La veille des prescriptions légales, assurée auparavant par le CHSCT, n’est plus d’actualité. L’employeur est donc libéré d’obligations de bon sens.

La promotion de la santé sous-entend la prévention. Lorsque le mot est clair, « prévention », il a du mal à se faire comprendre des employeurs. Dans l’ordonnance, il est sous-entendu !

Notons que le texte renvoie entièrement à la négociation pour définir les moyens de fonctionnement de cette commission et qu’aucun minima n’est fixé par décret.
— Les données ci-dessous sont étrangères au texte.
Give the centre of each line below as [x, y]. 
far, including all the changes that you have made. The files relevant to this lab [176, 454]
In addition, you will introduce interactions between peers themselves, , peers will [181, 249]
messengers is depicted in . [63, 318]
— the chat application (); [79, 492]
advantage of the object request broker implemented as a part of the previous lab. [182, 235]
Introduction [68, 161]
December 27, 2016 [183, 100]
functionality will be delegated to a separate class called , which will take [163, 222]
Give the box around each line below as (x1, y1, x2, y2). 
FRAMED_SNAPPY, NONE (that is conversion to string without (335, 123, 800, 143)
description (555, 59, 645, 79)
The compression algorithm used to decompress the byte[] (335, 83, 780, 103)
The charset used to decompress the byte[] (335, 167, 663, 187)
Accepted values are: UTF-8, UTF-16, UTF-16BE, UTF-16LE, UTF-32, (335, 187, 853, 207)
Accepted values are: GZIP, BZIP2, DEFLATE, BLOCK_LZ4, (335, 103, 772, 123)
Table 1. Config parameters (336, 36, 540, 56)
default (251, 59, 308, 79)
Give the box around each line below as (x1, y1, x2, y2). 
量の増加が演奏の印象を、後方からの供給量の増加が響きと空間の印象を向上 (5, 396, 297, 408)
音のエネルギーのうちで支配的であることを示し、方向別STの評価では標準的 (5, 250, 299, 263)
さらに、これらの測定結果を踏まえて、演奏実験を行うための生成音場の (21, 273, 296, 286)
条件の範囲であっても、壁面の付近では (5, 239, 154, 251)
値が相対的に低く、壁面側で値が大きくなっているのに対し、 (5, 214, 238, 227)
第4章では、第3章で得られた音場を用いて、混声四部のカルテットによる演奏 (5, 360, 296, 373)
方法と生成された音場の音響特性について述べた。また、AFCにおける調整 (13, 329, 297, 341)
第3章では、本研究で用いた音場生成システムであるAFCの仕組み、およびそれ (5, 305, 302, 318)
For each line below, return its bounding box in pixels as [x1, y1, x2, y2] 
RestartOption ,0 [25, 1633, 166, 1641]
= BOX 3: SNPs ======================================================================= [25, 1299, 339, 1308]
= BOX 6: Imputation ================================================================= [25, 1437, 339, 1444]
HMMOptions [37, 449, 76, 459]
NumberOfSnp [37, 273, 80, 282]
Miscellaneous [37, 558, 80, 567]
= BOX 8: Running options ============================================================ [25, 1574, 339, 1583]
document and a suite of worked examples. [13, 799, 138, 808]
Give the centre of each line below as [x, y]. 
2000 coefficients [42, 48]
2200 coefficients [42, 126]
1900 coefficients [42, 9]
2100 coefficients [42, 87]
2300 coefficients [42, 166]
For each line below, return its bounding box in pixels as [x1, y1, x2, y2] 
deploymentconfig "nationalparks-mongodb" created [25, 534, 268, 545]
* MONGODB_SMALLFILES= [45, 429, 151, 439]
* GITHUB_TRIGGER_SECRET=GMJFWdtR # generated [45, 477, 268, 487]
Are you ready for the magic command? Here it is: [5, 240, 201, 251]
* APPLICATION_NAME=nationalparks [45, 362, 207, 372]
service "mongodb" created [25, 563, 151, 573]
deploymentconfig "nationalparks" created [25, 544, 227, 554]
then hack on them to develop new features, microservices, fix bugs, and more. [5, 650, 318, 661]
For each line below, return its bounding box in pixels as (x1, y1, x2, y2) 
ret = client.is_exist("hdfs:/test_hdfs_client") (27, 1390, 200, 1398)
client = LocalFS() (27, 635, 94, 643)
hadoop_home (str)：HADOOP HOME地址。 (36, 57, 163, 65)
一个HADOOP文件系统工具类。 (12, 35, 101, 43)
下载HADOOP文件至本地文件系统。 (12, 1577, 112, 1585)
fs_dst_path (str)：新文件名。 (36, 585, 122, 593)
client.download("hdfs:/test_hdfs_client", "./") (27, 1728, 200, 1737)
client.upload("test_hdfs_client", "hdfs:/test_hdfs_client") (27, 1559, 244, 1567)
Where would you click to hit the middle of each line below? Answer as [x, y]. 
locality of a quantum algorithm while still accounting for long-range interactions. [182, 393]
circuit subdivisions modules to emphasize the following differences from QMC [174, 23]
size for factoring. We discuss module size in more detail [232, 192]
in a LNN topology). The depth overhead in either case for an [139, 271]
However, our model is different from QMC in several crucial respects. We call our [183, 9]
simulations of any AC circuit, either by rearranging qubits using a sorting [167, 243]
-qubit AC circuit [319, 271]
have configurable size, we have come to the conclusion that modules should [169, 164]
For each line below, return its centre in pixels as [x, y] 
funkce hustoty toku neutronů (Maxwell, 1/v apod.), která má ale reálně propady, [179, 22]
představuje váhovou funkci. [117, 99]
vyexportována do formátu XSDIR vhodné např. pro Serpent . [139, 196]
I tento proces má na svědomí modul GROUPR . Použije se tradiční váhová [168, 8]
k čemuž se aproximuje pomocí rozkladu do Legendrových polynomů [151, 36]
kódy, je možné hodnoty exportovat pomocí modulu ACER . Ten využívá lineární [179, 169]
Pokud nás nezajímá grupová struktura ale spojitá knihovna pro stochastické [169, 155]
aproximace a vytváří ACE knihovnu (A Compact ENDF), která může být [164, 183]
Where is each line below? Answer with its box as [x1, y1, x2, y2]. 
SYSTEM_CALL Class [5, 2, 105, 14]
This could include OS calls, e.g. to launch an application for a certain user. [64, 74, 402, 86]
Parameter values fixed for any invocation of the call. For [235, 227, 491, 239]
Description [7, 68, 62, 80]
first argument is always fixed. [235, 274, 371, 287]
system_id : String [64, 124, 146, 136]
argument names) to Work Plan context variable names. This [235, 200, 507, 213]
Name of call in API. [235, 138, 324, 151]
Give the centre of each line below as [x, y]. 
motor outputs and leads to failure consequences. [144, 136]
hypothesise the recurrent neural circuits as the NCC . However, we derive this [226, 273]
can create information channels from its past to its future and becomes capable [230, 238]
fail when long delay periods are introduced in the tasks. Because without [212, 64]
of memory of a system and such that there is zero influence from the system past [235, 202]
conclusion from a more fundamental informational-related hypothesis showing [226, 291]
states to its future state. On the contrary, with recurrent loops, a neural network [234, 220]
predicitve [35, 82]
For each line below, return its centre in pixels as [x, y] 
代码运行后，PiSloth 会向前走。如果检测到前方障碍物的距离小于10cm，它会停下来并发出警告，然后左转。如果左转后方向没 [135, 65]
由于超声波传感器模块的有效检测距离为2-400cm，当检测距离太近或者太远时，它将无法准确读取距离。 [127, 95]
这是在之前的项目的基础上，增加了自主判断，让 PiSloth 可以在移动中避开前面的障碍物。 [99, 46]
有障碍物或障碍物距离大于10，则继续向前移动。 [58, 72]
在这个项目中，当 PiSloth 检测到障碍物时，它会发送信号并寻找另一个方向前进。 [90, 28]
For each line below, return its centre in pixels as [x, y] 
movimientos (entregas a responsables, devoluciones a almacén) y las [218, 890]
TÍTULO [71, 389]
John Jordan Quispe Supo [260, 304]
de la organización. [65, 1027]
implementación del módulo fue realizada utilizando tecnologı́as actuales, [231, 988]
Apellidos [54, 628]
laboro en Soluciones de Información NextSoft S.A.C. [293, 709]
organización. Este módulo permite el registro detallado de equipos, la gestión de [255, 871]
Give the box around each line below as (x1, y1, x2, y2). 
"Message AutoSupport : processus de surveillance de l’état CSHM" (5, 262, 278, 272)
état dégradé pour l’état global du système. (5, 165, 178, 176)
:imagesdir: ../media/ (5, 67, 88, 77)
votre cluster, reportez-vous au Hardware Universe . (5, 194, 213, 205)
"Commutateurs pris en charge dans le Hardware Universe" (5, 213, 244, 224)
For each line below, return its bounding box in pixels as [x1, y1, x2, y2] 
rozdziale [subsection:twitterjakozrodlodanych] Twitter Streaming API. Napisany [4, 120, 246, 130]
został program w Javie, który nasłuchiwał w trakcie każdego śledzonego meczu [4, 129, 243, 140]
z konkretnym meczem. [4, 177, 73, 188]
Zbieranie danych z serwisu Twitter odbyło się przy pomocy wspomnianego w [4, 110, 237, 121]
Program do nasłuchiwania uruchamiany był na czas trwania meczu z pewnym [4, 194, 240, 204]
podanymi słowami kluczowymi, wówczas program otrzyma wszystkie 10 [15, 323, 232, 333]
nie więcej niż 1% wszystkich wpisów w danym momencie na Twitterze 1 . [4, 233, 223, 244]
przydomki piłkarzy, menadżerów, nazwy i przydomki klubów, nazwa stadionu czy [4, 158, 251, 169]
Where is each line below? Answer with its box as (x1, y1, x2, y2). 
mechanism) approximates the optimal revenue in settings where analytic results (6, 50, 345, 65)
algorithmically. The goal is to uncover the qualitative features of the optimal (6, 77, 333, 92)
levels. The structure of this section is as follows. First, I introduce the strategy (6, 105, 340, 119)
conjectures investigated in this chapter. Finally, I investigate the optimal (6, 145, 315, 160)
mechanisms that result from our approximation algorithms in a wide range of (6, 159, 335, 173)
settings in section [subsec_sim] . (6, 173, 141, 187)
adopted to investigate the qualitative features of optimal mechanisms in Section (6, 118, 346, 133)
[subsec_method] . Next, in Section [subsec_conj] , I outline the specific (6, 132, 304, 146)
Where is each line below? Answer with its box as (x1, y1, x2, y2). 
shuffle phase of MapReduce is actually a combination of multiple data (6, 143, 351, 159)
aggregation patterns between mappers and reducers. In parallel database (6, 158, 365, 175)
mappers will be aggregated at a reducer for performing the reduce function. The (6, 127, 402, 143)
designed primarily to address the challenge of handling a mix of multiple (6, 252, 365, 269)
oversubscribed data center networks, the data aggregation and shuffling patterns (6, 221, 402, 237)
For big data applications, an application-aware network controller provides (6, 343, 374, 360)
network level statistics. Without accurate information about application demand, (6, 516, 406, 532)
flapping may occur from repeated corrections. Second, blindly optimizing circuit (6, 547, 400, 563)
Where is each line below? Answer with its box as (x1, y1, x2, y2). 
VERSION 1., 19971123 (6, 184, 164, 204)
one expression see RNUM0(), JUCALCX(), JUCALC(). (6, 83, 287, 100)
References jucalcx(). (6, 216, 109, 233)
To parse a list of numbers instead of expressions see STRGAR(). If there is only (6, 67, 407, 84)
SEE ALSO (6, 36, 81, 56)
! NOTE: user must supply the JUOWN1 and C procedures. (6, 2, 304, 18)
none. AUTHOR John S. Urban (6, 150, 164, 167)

Enfin, le fait que ne soit pas prévue la possibilité de maintenir des instances séparées, par accord, entre les employeurs et les syndicats, est en contradiction avec le dialogue social que prétend porter la réforme. »

Martin Richer – « La fusion des IRP au sein d’une instance unique, le « comité social et économique » (CSE) constitue une réforme progressiste, et cela pour 5 raisons.

  1. La distinction entre DP focalisés sur les droits individuels et CHSCT centré sur les droits collectifs n’a plus de sens à l’heure où les risques psychosociaux ont pris le pas sur les risques physiques. Dans son rapport « Les CHSCT au milieu du gué »[1], le professeur Pierre-Yves Verkindt recommandait la fusion entre CHSCT et DP.
  2. Pour traiter les problématiques d’aujourd’hui, celles du temps de travail, de la charge de travail, du télétravail, de la conciliation vie personnelle–vie professionnelle, la séparation des aspects économiques et métiers (traités par le CE) des aspects santé et conditions de travail (CHSCT) devient un obstacle. Le travail échappe à tout découpage en tranches et requiert une analyse systémique.
  3. La multiplicité actuelle des instances n’est pas une bonne solution pour les représentants du personnel (RP) qui ont déjà bien du mal à susciter des vocations et courent d’un comité à l’autre. L’étude de l’économiste Thomas Breda montre que 62 % des RP cumulent les mandats, le plus souvent contraints par le manque de candidats[2].
  4. Le dialogue social à la française, comparé à ce qui se passe chez nos voisins européens, se caractérise par l’importance des moyens consacrés, qui produisent très peu de progrès réels. En d’autres termes, la France se situe en queue du peloton quant à la capacité des RP d’infléchir les décisions prises par les directions d’entreprise (voir : « Le dialogue social à la française, chef d’œuvre en péril »). Une instance unique, plus cohérente et plus forte permettra d’y remédier.
  5. L’essentiel des projets de changement qui sont mis en œuvre aujourd’hui dans les entreprises résultent de « la révolution du numérique ». Or, une très grande partie de ces projets, qui sont les plus stratégiques pour l’avenir des salariés, échappent aujourd’hui au dialogue social car la séparation entre CE et CHSCT n’est pas pertinente pour débattre de leurs effets ».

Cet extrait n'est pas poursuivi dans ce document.